**Requirement:** The required result is an exact copy of every line from the one with "Text of this" through the last line below, with the pictures left out.

(Input begins)

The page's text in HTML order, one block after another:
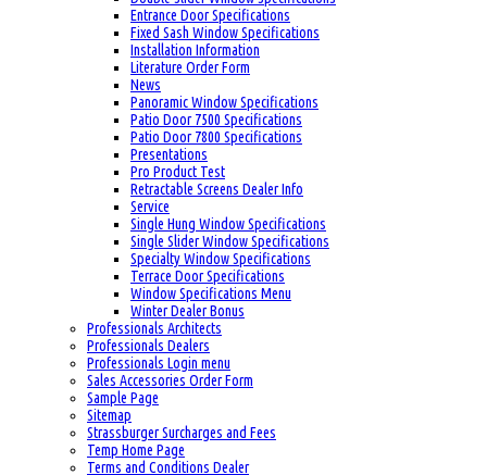
Entrance Door Specifications
Fixed Sash Window Specifications
Installation Information
Literature Order Form
News
Panoramic Window Specifications
Patio Door 7500 Specifications
Patio Door 7800 Specifications
Presentations
Pro Product Test
Retractable Screens Dealer Info
Service
Single Hung Window Specifications
Single Slider Window Specifications
Specialty Window Specifications
Terrace Door Specifications
Window Specifications Menu
Winter Dealer Bonus
Professionals Architects
Professionals Dealers
Professionals Login menu
Sales Accessories Order Form
Sample Page
Sitemap
Strassburger Surcharges and Fees
Temp Home Page
Terms and Conditions Dealer
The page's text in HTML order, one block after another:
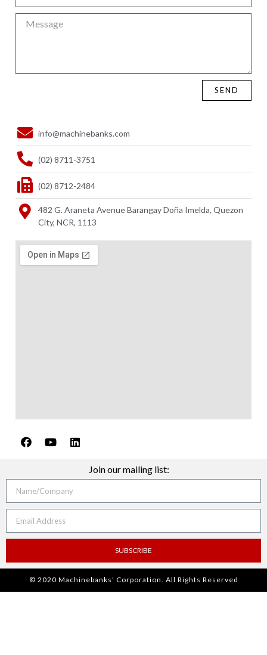
SEND
info@machinebanks.com
(02) 8711-3751
(02) 8712-2484
482 G. Araneta Avenue Barangay Doña Imelda, Quezon
City, NCR, 1113 ​
Join our mailing list:
SUBSCRIBE
© 2020 Machinebanks’ Corporation. All Rights Reserved
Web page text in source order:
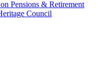
Pensions & Retirement
Council
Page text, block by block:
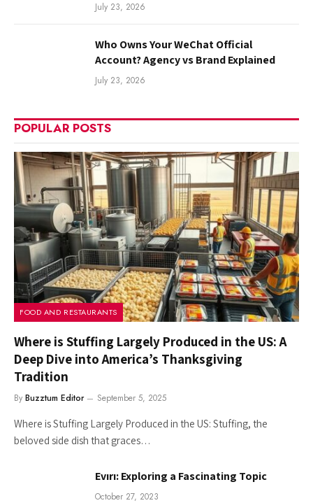
July 23, 2026
Who Owns Your WeChat Official
Account? Agency vs Brand Explained
July 23, 2026
POPULAR POSTS
FOOD AND RESTAURANTS
Where is Stuffing Largely Produced in the US: A
Deep Dive into America’s Thanksgiving
Tradition
By Buzztum Editor September 5, 2025
Where is Stuffing Largely Produced in the US: Stuffing, the
beloved side dish that graces…
Evırı: Exploring a Fascinating Topic
October 27, 2023
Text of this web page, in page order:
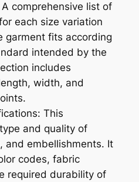
comprehensive list of
each size variation
garment fits according
intended by the
includes
width, and
This
and quality of
and embellishments. It
codes, fabric
required durability of
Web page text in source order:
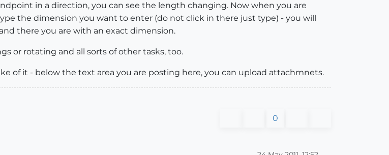
in a direction, you can see the length changing. Now when you are
the dimension you want to enter (do not click in there just type) - you will
there you are with an exact dimension.
or rotating and all sorts of other tasks, too.
of it - below the text area you are posting here, you can upload attachmnets.
0
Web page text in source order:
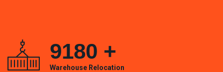
9180 +
Warehouse Relocation
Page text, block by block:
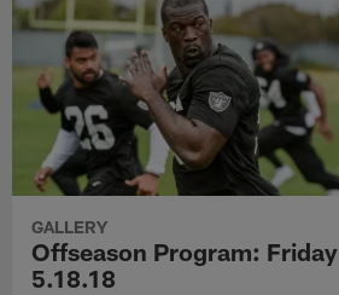
GALLERY
Offseason Program: Friday
5.18.18
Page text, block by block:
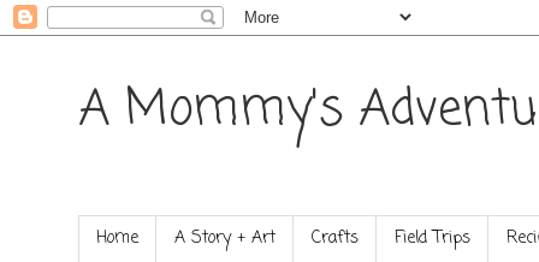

(Input ends)

**Task solution:**
Text of this web page, in page order:
comprehensive list of
each size variation
garment fits according
intended by the
includes
width, and
This
and quality of
and embellishments. It
codes, fabric
required durability of
Web page text in source order:
in a direction, you can see the length changing. Now when you are
the dimension you want to enter (do not click in there just type) - you will
there you are with an exact dimension.
or rotating and all sorts of other tasks, too.
of it - below the text area you are posting here, you can upload attachmnets.
0
Web page text in source order:
9180 +
Warehouse Relocation
Page text, block by block:
GALLERY
Offseason Program: Friday
5.18.18
Page text, block by block:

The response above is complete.